Sunday, April 25

Schedule

Sunday, April 25

10–11 a.m.

The Durham Commission on Creativity and Education

Simon James

The Durham Commission is a partnership between Durham University and Arts Council England that investigated teaching for creativity and creative thinking, across disciplines, in and out of school, 0-18 years. It published its landmark initial report in November 2019.          

Simon James is a professor of English Literature at Durham University, UK. His interests include Victorian fiction, textual editing, literature and education, prison education, and teaching for creativity.

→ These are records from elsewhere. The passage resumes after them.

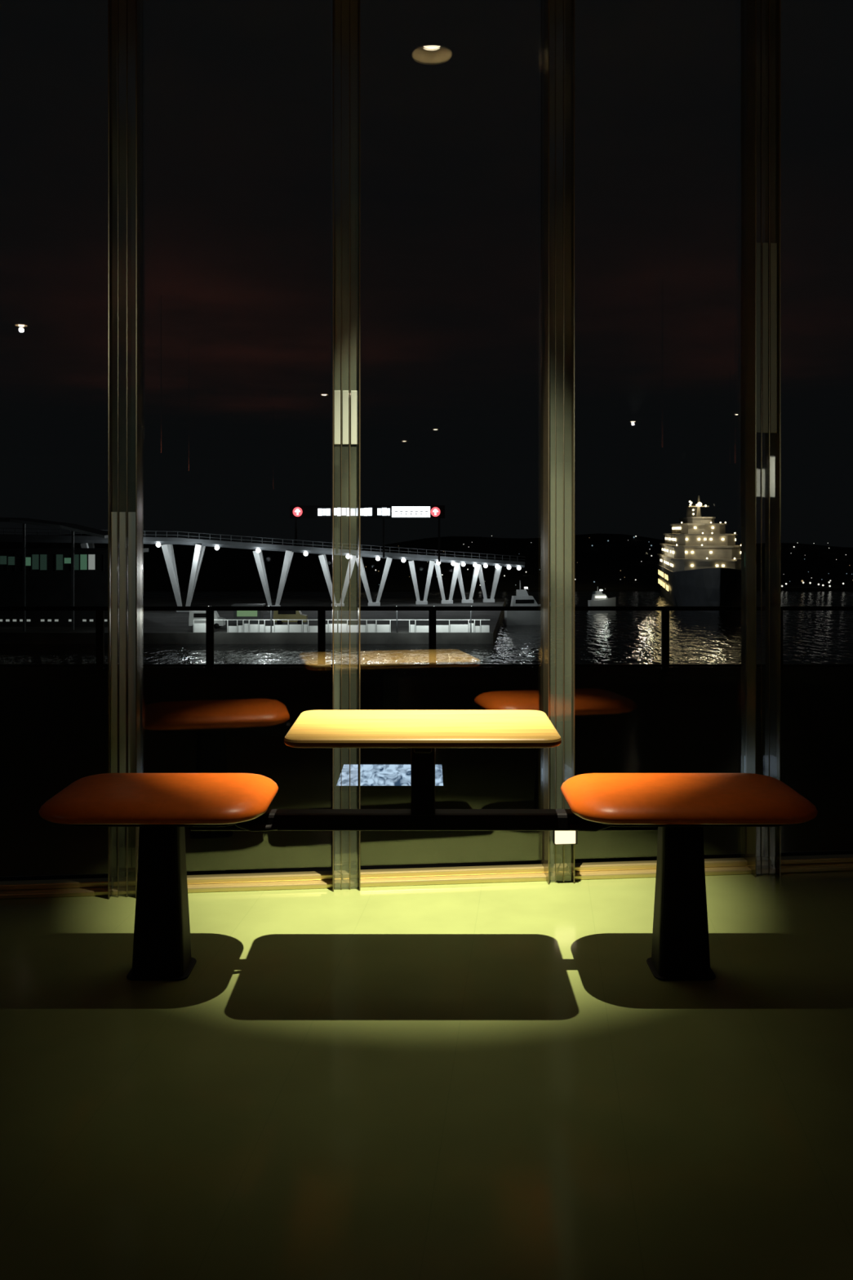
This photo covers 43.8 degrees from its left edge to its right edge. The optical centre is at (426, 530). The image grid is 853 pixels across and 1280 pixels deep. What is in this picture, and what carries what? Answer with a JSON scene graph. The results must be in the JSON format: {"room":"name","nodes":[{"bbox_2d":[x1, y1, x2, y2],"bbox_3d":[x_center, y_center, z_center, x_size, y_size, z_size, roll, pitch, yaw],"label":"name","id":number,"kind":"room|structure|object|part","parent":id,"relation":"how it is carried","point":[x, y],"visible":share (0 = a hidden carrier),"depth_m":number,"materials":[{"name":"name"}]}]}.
{"room":"ferry terminal","nodes":[
{"label":"ferry terminal","id":0,"kind":"room"},
{"bbox_2d":[0,871,852,1279],"bbox_3d":[1.000,1.330,-9.415,22.000,0.120,29.170,0,0,0],"label":"floor","id":1,"kind":"structure","parent":0,"point":[491,1081],"depth_m":2.42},
{"bbox_2d":[107,0,142,898],"bbox_3d":[-1.056,-0.430,3.734,0.097,3.400,0.150,0,0,-6],"label":"window mullion","id":2,"kind":"structure","parent":1,"relation":"on","point":[125,17],"depth_m":3.68,"materials":[{"name":"grey metal"}]},
{"bbox_3d":[-1.051,0.410,3.678,0.085,0.950,0.005,0,0,-6],"label":"splice plate","id":3,"kind":"part","parent":2,"relation":"part of","materials":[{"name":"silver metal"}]},
{"bbox_2d":[38,773,278,980],"bbox_3d":[-0.751,1.002,3.068,0.648,0.536,0.452,0,0,0],"label":"stool","id":4,"kind":"object","parent":1,"relation":"on","point":[162,805],"visible":1,"depth_m":3.01,"materials":[{"name":"orange leather"}]},
{"bbox_2d":[38,773,278,824],"bbox_3d":[-0.759,0.768,3.068,0.631,0.068,0.452,0,0,0],"label":"seat cushion","id":5,"kind":"object","parent":4,"relation":"on","point":[105,798],"depth_m":2.92,"materials":[{"name":"orange leather"}]},
{"bbox_3d":[-0.765,1.267,3.070,0.176,0.006,0.156,0,0,0],"label":"plate","id":6,"kind":"part","parent":4,"relation":"part of","materials":[{"name":"black metal"}]},
{"bbox_2d":[332,0,359,891],"bbox_3d":[-0.289,-0.430,3.811,0.097,3.400,0.150,0,0,-6],"label":"window mullion","id":7,"kind":"structure","parent":1,"relation":"on","point":[345,13],"depth_m":3.75,"materials":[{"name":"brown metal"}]},
{"bbox_3d":[-0.284,-0.400,3.755,0.085,0.190,0.005,0,0,-6],"label":"splice plate","id":8,"kind":"part","parent":7,"relation":"part of","materials":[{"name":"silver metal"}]},
{"bbox_2d":[187,710,658,831],"bbox_3d":[-0.010,0.708,3.033,1.360,0.318,0.465,0,0,0],"label":"dining table","id":9,"kind":"object","parent":1,"relation":"on","point":[422,731],"visible":0.91,"depth_m":3.06,"materials":[{"name":"yellow laminate"}]},
{"bbox_2d":[0,853,852,898],"bbox_3d":[1.001,1.251,3.945,22.111,0.038,0.090,0,0,-6],"label":"trim","id":10,"kind":"structure","parent":1,"relation":"on","point":[824,863],"depth_m":3.82,"materials":[{"name":"brown wood"}]},
{"bbox_2d":[541,0,574,884],"bbox_3d":[0.478,-0.430,3.888,0.097,3.400,0.150,0,0,-6],"label":"window mullion","id":11,"kind":"structure","parent":1,"relation":"on","point":[557,98],"depth_m":3.84,"materials":[{"name":"grey metal"}]},
{"bbox_2d":[552,831,577,844],"bbox_3d":[0.498,1.088,3.808,0.084,0.072,0.039,0,0,-6],"label":"night light","id":12,"kind":"object","parent":11,"relation":"attached to","point":[559,837],"visible":0.56,"depth_m":3.79,"materials":[{"name":"white"}]},
{"bbox_2d":[560,773,817,980],"bbox_3d":[0.744,1.002,3.068,0.683,0.536,0.452,0,0,0],"label":"stool","id":13,"kind":"object","parent":1,"relation":"on","point":[681,805],"visible":1,"depth_m":3.01,"materials":[{"name":"orange plastic"}]},
{"bbox_3d":[0.735,1.267,3.070,0.176,0.006,0.156,0,0,0],"label":"plate","id":14,"kind":"part","parent":13,"relation":"part of","materials":[{"name":"black metal"}]},
{"bbox_2d":[560,773,817,824],"bbox_3d":[0.744,0.768,3.068,0.683,0.068,0.452,0,0,0],"label":"seat cushion","id":15,"kind":"object","parent":13,"relation":"on","point":[605,798],"depth_m":2.92,"materials":[{"name":"orange leather"}]},
{"bbox_2d":[741,0,781,877],"bbox_3d":[1.245,-0.430,3.965,0.097,3.400,0.150,0,0,-6],"label":"window mullion","id":16,"kind":"structure","parent":1,"relation":"on","point":[761,20],"depth_m":3.92,"materials":[{"name":"grey metal"}]},
{"bbox_3d":[1.250,-0.710,3.908,0.085,0.700,0.005,0,0,-6],"label":"splice plate","id":17,"kind":"part","parent":16,"relation":"part of","materials":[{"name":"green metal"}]},
{"label":"outside","id":18,"kind":"structure","parent":0,"visible":0},
{"bbox_2d":[0,533,852,590],"bbox_3d":[0.000,11.204,396.000,600.000,20.131,248.000,0,0,0],"label":"hill","id":19,"kind":"structure","parent":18,"point":[606,563],"depth_m":326.53,"materials":[{"name":"black"}]},
{"bbox_2d":[365,535,847,586],"bbox_3d":[76.487,8.185,349.058,202.442,12.584,154.617,0,0,0],"label":"city lights","id":20,"kind":"object","parent":19,"relation":"on","point":[491,535],"visible":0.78,"depth_m":279.64,"materials":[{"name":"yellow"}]},
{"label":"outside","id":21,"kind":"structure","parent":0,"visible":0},
{"bbox_2d":[0,590,852,663],"bbox_3d":[0.000,15.270,147.000,600.000,0.001,266.000,0,0,0],"label":"harbour water","id":22,"kind":"structure","parent":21,"point":[601,637],"depth_m":144.37,"materials":[{"name":"black liquid"}]},
{"bbox_2d":[504,580,551,625],"bbox_3d":[16.500,11.770,172.000,7.500,7.400,1.950,0,0,-9],"label":"motor yacht","id":23,"kind":"object","parent":22,"relation":"on","point":[522,598],"visible":0.69,"depth_m":171.19,"materials":[{"name":"white metal"}]},
{"bbox_2d":[587,586,615,606],"bbox_3d":[34.500,13.210,208.000,5.500,4.520,1.430,0,0,-11],"label":"motor boat","id":24,"kind":"object","parent":22,"relation":"on","point":[598,599],"visible":0.84,"depth_m":207.46,"materials":[{"name":"white metal"}]},
{"bbox_2d":[657,495,741,613],"bbox_3d":[58.928,4.270,227.112,14.840,24.000,69.000,0,0,9],"label":"cruise ship","id":25,"kind":"object","parent":22,"relation":"on","point":[700,564],"visible":0.97,"depth_m":213.31,"materials":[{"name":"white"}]},
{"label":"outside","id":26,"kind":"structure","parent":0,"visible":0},
{"bbox_2d":[0,666,852,881],"bbox_3d":[1.000,1.770,7.805,38.000,0.300,9.590,0,0,0],"label":"wall","id":27,"kind":"structure","parent":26,"point":[54,720],"depth_m":7.73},
{"bbox_2d":[330,763,448,791],"bbox_3d":[-0.230,1.607,6.940,0.730,0.026,0.680,0,0,0],"label":"skylight","id":28,"kind":"object","parent":27,"relation":"on","point":[373,776],"visible":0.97,"depth_m":6.87,"materials":[{"name":"white"}]},
{"bbox_2d":[0,606,852,670],"bbox_3d":[0.000,1.252,12.350,28.000,0.736,0.070,0,0,0],"label":"terrace railing","id":29,"kind":"object","parent":27,"relation":"on","point":[100,664],"visible":0.83,"depth_m":12.33,"materials":[{"name":"black metal"}]},
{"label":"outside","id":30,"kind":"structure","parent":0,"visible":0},
{"bbox_2d":[0,598,505,644],"bbox_3d":[-52.000,15.025,179.000,136.000,2.490,72.000,0,0,0],"label":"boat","id":31,"kind":"object","parent":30,"point":[159,627],"visible":0.56,"depth_m":153.75,"materials":[{"name":"concrete"}]},
{"bbox_2d":[0,517,107,631],"bbox_3d":[-53.075,5.920,145.000,18.150,15.700,12.000,0,0,0],"label":"entrance canopy","id":32,"kind":"object","parent":31,"relation":"on","point":[73,527],"visible":0.94,"depth_m":144.86,"materials":[{"name":"metal"}]},
{"bbox_2d":[0,547,148,626],"bbox_3d":[-63.000,8.270,159.000,38.000,11.000,18.000,0,0,0],"label":"terminal building","id":33,"kind":"structure","parent":31,"relation":"on","point":[47,570],"depth_m":152.00,"materials":[{"name":"black glass"}]},
{"bbox_2d":[188,610,225,628],"bbox_3d":[-31.000,12.565,150.000,4.800,2.391,2.000,0,0,0],"label":"van","id":34,"kind":"object","parent":31,"relation":"on","point":[193,615],"visible":0.63,"depth_m":149.06,"materials":[{"name":"white metal"}]},
{"bbox_2d":[231,603,265,623],"bbox_3d":[-26.500,12.370,158.000,4.600,2.800,3.100,0,0,0],"label":"kiosk","id":35,"kind":"object","parent":31,"relation":"on","point":[237,615],"visible":0.88,"depth_m":156.75,"materials":[{"name":"metal"}]},
{"bbox_2d":[0,528,524,612],"bbox_3d":[-28.010,6.581,186.193,94.059,14.378,49.519,0,0,0],"label":"footbridge","id":36,"kind":"object","parent":31,"relation":"on","point":[87,541],"visible":0.89,"depth_m":187.38,"materials":[{"name":"white metal"}]},
{"bbox_3d":[-28.023,2.713,183.082,103.474,6.641,0.106,0,0,-25],"label":"handrail","id":37,"kind":"part","parent":36,"relation":"part of","materials":[{"name":"metal"}]},
{"bbox_2d":[289,505,444,562],"bbox_3d":[-10.483,0.563,188.277,27.474,10.077,0.795,0,0,0],"label":"illuminated sign","id":38,"kind":"object","parent":36,"relation":"attached to","point":[296,512],"visible":0.88,"depth_m":188.16,"materials":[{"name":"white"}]},
{"bbox_2d":[269,605,271,632],"bbox_3d":[-21.000,11.910,142.180,0.418,3.720,2.379,0,0,0],"label":"lamp post","id":39,"kind":"object","parent":31,"relation":"on","point":[269,606],"visible":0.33,"depth_m":143.25,"materials":[{"name":"metal"}]},
{"bbox_2d":[273,610,307,624],"bbox_3d":[-20.000,12.565,156.000,4.800,2.391,2.000,0,0,0],"label":"van","id":40,"kind":"object","parent":31,"relation":"on","point":[277,615],"visible":0.72,"depth_m":155.04,"materials":[{"name":"yellow paint"}]},
{"bbox_2d":[193,619,489,632],"bbox_3d":[-11.473,12.898,143.558,40.145,1.745,0.205,0,0,0],"label":"fence","id":41,"kind":"object","parent":31,"relation":"on","point":[197,627],"visible":0.83,"depth_m":143.53,"materials":[{"name":"white metal"}]},
{"bbox_2d":[470,605,471,632],"bbox_3d":[6.000,11.910,142.180,0.418,3.720,2.379,0,0,0],"label":"lamp post","id":42,"kind":"object","parent":31,"relation":"on","point":[471,606],"visible":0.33,"depth_m":143.25,"materials":[{"name":"metal"}]}
]}

Session host: Tarek Grantham, Educational Psychology, Mary Frances Early College of Education at the University of Georgia


11 a.m.-Noon

Zoom Obscura, and Other Digital Mischief

Pip Thornton

Have you ever wondered what data you give away on video calls, or how search engines make their money? If you knew the value of your words and faces to digital technology platforms, would you want to subvert them? This talk presents examples of just such digital mischief!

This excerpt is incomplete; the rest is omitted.